Alexandrine Maurice

de Sherif Awad

Alexandrine Maurice


-Bonjour à tous, ravie de vous rencontrer ! Je m’appelle Alexandrine Maurice. Je suis née en 1990 dans l’Est de la France. Je suis atteinte d’une pathologie génétique nommée « amyotrophie spinale ». Celle-ci a provoqué chez moi beaucoup de choses. Mais pour ne pas trop vous ennuyer, je vous dirai que, principalement, je n’ai presque pas de force musculaire (je ne peux donc ni marcher, ni utiliser pleinement mes bras) et j’ai également de gros problèmes respiratoires (ce qui explique ma trachéotomie). Si cela vous intéresse, je vous invite toutefois à aller vous renseigner davantage !

Mes parents m’ont toujours considéré comme n’importe quel enfant. Ils étaient cependant presque les seuls. J’ai été harcelée tout le long de ma scolarité. Que ce soit par les autres enfants, leurs parents, et les professeurs eux-mêmes. Cela m’a poussée à tout arrêter très jeune, car mon moral ne suivait plus. Comment aurait-il pu, puisque seul mon handicap préoccupait les gens ? Et quand je dis « préoccupais », ce n’était pas par bienveillance. Ma seule présence dérangeait, alors qu’il n’y avait besoin de rien de particulier pour que je puisse suivre une scolarité classique à cette époque (j’avais un tout petit fauteuil roulant, pas de trachéotomie et je me débrouillais seule pour suivre le cours et prendre des notes, etc.).

Au bout de quelques mois de dépression suite à cet échec, j’ai commencé à réaliser que je m’étais créé des univers fictifs pour m’évader dans des moments difficiles (comme à l’hôpital par exemple). J’ai pensé que ce serait une bonne idée de partager tous ces mondes et ai décidé de me lancer dans l’écriture suite à ça.

Malheureusement pour moi, je n’ai pas reçu beaucoup de soutien. Seule ma sœur cadette m’encourageait. Pour le reste du monde, j’étais « Complètement stupide ! », « Tu es handicapée, tu n’as pas de diplôme, tu ne peux rien faire de ta vie ! », « Écrire ? Mais tu n’as rien de plus inutile à faire ? Et comme si quelqu’un comme toi allait y arriver ! ». Ce fût très dur pour moi. Mais j’ai tout fait pour ne pas trop y prêter attention. Car je savais que c’était ce que je voulais vraiment faire.

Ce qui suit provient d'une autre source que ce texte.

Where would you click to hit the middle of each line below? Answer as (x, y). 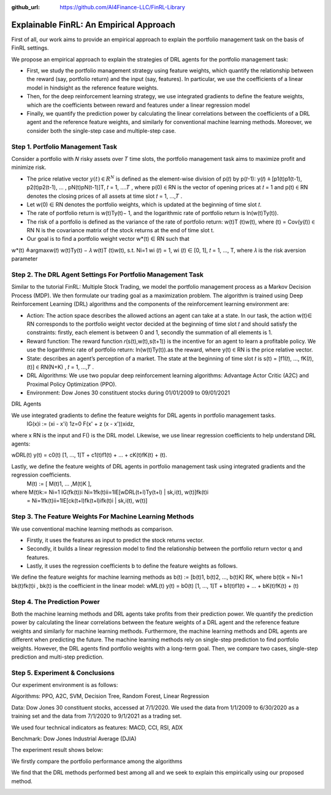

En parallèle, en 2015, j’ai rencontré sur Internet le designer japonais Takafumi Tsuruta de la marque Tenbo. Il était très intéressé par le style que je portais sur mes quelques photos, et m’a proposé de participer à la Tokyo Collection de cette année en tant que mannequin.

Ce fût très compliqué pour moi d’y parvenir, car il fallait me dépêcher et qu’aucune aide n’est proposée pour les personnes en situation de handicap désirant se déplacer, surtout à l’étranger. En effet, il y a beaucoup de formalités, et rien n’est fait pour vous faciliter la tâche.

J’y suis toutefois parvenue grâce à l’aide de mes parents. Depuis, je poursuis dans ce domaine, car j’ai réalisé que, comme tout ce qui est artistique, c’est un des meilleurs moyens de communiquer un message. J’espère pouvoir continuer à exercer et à percer dans ces secteurs d’activités.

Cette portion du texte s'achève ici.